8-core iGPU (but there is a 7-core variant, likely with one inactive core)
128 execution units
Up to 24576 concurrent threads
2.6 Teraflops
82 Gigatexels/s
41 gigapixels/s

16-core neural engine
Secure Enclave
USB 4

Products:
$999 ($899 edu) 13" MacBook Air (fanless) - 18 hour video playback battery life
$699 Mac mini (with fan)
$1299 ($1199 edu) 13" MacBook Pro (with fan) - 20 hour video playback battery life

Memory options 8 GB and 16 GB. No 32 GB option (unless you go Intel).
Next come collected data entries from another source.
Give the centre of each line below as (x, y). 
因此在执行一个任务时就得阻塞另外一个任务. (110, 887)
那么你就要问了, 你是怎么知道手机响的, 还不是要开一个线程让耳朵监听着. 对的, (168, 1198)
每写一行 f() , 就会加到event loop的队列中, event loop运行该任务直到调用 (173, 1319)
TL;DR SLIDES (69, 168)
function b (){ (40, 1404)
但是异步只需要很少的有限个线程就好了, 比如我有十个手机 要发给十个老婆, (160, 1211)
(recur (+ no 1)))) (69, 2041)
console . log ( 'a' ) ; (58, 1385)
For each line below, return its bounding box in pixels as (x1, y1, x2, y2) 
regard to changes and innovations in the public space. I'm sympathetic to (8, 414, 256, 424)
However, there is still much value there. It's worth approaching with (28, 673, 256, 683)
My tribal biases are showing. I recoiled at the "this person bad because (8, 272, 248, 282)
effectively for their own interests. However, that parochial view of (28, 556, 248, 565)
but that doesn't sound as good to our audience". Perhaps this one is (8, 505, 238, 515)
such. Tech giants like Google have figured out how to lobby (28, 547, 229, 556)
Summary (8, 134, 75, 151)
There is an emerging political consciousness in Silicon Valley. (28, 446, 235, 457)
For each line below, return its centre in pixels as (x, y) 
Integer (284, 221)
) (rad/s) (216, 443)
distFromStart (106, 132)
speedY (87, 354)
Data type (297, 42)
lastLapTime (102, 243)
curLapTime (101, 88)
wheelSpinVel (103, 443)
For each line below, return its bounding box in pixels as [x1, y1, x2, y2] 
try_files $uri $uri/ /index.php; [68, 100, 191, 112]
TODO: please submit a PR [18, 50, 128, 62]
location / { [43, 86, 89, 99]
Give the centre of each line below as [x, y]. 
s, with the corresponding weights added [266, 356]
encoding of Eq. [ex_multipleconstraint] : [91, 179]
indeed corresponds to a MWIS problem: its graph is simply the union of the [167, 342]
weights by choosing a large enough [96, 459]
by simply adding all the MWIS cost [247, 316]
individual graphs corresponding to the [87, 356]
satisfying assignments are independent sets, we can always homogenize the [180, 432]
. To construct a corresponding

It should be noted that the M1 chip in these three Macs is the same (aside from GPU core number). Basically, Apple is taking the same approach which these chips as they do the iPhones and iPads. Just one SKU (excluding the X variants), which is the same across all iDevices (aside from maybe slight clock speed differences occasionally).

EDIT:

M1 Pro 8-core CPU (6+2), 14-core GPU
M1 Pro 10-core CPU (8+2), 14-core GPU
M1 Pro 10-core CPU (8+2), 16-core GPU
M1 Max 10-core CPU (8+2), 24-core GPU
M1 Max 10-core CPU (8+2), 32-core GPU

M1 Pro and M1 Max discussion here:

Page 78 - Discussion - Apple Silicon SoC thread

Page 78 - Seeking answers? Join the AnandTech community: where nearly half-a-million members share solutions and discuss the latest tech.

forums.anandtech.com

M1 Ultra discussion here:

Page 109 - Discussion - Apple Silicon SoC thread

Page 109 - Seeking answers? Join the AnandTech community: where nearly half-a-million members share solutions and discuss the latest tech.

forums.anandtech.com

M2 discussion here:

Page 127 - Discussion - Apple Silicon SoC thread

Page 127 - Seeking answers? Join the AnandTech community: where nearly half-a-million members share solutions and discuss the latest tech.

forums.anandtech.com

Second Generation 5 nm
Unified memory architecture - LPDDR5, up to 24 GB and 100 GB/s
20 billion transistors

8-core CPU

4 high-performance cores
192 KB instruction cache
128 KB data cache
Shared 16 MB L2 cache

4 high-efficiency cores
128 KB instruction cache
64 KB data cache
Shared 4 MB L2 cache

10-core iGPU (but there is an 8-core variant)
3.6 Teraflops

16-core neural engine
Secure Enclave
USB 4

Hardware acceleration for 8K h.264, h.264, ProRes

M3 Family discussion here:

Page 215 - Discussion - Apple Silicon SoC thread

Page 215 - Seeking answers? Join the AnandTech community: where nearly half-a-million members share solutions and discuss the latest tech.

forums.anandtech.com

Roland00Address · Nov 21, 2020

If you say so @ThatBuzzkiller

jeanlain · Nov 21, 2020

Eug said:
This FLAC encoding one I find interesting though. The Rosetta score is way, way faster than the native M1 score.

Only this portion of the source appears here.